Start of DATASET RECORDS
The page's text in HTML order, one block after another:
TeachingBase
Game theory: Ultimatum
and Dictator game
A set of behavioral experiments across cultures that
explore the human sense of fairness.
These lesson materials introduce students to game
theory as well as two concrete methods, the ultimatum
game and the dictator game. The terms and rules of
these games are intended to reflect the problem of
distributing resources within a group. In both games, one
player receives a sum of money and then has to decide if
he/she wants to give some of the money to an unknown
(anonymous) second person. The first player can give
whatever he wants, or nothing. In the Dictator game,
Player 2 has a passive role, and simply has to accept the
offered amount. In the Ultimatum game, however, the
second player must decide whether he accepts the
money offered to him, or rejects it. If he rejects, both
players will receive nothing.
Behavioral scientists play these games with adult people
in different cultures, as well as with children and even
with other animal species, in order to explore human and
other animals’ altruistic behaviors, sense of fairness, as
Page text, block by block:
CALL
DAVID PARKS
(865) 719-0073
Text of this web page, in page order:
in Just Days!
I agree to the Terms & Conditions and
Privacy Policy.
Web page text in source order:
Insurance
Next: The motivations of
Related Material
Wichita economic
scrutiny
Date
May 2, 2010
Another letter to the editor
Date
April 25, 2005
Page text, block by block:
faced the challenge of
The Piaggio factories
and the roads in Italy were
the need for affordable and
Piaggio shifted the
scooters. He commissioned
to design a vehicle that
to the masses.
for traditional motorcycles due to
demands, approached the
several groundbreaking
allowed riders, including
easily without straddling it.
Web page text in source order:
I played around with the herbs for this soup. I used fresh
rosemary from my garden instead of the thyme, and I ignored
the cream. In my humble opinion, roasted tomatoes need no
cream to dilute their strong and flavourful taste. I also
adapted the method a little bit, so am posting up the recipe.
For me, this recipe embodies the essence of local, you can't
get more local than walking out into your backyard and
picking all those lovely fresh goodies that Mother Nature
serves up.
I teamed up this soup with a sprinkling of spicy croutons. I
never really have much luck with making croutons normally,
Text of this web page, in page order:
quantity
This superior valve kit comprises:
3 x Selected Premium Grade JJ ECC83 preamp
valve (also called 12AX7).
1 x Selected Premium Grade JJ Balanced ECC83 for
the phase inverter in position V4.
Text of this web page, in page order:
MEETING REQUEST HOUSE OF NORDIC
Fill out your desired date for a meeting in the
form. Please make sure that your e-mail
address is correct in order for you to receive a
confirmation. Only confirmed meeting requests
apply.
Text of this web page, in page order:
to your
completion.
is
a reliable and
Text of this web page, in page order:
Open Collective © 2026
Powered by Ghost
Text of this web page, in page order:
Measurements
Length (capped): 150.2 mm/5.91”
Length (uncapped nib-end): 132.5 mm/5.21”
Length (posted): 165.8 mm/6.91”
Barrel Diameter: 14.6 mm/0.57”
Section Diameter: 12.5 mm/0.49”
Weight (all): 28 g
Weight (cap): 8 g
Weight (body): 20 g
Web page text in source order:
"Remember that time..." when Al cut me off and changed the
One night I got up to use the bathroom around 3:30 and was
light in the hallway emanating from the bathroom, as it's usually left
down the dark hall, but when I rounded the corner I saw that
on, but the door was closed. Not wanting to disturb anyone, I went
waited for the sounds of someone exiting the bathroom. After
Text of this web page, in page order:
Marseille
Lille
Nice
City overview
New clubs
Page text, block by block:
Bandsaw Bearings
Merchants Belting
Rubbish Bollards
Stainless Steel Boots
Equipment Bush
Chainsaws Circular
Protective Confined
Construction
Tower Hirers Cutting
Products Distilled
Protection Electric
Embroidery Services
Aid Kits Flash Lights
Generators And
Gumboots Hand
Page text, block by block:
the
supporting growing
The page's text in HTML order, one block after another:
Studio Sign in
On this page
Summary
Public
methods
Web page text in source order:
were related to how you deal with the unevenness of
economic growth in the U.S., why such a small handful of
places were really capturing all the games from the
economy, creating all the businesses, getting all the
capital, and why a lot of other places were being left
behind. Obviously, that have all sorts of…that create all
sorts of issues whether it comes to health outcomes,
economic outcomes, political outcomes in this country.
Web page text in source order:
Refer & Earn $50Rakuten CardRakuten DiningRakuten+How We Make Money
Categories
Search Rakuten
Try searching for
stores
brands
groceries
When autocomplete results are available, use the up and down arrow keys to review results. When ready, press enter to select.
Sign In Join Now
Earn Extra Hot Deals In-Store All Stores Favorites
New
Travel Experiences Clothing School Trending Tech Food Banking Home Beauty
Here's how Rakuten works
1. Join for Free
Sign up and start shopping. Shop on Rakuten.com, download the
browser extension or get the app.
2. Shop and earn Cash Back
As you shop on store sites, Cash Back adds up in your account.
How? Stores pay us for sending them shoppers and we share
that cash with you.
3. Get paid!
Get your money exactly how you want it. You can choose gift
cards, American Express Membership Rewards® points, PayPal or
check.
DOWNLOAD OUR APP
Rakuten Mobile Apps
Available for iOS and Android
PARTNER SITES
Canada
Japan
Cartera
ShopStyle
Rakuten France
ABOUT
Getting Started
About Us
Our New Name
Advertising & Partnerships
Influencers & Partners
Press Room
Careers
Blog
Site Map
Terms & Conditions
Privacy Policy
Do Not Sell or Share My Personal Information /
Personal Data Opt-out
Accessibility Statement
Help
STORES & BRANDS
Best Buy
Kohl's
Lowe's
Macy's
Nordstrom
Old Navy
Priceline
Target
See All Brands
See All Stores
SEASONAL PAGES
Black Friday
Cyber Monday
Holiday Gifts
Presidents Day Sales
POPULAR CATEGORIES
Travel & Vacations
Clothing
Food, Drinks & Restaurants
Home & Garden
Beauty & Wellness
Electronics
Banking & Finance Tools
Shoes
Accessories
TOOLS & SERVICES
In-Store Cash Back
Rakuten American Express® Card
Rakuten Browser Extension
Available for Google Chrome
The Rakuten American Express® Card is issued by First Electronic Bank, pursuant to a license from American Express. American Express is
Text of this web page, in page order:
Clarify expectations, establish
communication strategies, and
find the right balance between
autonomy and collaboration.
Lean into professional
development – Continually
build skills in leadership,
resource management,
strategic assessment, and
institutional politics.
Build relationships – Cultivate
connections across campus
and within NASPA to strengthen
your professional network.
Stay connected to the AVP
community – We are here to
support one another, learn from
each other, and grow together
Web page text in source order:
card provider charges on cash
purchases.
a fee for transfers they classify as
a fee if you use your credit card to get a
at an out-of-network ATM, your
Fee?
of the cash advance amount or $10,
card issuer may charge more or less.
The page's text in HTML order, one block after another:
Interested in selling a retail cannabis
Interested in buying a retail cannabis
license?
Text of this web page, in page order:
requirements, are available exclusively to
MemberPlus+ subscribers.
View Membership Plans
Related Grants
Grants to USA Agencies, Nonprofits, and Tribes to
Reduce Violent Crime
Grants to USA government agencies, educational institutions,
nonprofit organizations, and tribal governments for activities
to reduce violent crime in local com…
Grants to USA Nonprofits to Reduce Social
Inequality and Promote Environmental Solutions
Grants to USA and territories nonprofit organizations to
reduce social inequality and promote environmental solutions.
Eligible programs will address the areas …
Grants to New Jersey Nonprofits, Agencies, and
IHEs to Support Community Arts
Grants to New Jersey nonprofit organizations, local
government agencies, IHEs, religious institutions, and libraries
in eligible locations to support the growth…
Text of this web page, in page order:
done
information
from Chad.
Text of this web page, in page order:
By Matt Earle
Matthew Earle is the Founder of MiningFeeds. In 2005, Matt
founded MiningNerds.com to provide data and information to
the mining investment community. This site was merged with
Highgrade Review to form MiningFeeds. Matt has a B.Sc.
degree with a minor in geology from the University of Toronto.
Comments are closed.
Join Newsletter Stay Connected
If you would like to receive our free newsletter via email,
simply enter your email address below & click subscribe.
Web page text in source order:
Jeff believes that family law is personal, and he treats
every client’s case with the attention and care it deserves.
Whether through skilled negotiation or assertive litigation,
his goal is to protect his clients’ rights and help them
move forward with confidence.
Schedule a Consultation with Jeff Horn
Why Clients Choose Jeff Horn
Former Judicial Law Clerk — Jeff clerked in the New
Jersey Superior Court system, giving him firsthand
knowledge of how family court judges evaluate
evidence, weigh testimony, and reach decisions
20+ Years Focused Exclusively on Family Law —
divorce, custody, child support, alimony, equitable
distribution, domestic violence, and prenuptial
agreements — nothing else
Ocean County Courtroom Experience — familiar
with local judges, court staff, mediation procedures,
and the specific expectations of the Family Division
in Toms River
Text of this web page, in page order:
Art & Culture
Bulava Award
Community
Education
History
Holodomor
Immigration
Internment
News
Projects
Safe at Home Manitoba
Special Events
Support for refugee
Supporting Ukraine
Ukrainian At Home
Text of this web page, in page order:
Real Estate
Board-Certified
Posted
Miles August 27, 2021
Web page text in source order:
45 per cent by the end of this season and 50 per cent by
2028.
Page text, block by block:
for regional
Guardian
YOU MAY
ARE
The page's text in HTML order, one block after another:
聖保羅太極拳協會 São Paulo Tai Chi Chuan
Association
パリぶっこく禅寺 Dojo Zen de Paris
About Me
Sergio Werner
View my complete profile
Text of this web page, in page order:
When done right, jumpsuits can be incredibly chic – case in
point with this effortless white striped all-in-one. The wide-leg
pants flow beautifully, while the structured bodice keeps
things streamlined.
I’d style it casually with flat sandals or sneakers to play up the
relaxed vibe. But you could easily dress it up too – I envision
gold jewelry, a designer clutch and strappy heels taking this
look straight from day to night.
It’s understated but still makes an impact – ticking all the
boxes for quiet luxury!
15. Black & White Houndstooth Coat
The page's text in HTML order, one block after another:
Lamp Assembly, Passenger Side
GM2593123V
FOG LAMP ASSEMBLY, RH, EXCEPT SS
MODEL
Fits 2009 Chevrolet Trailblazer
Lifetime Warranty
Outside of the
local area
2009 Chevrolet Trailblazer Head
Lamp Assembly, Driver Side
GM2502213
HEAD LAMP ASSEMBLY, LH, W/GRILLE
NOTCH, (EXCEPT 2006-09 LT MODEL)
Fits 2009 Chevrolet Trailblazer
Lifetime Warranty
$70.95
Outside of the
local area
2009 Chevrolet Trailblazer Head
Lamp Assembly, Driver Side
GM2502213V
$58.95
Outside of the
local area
End of DATASET RECORDS
* WORK TO COMPLETE
Whenever the word "Conditions" shows up in a line above, copy that line.

* REPLY TO THE EXERCISE
I agree to the Terms & Conditions and
Terms & Conditions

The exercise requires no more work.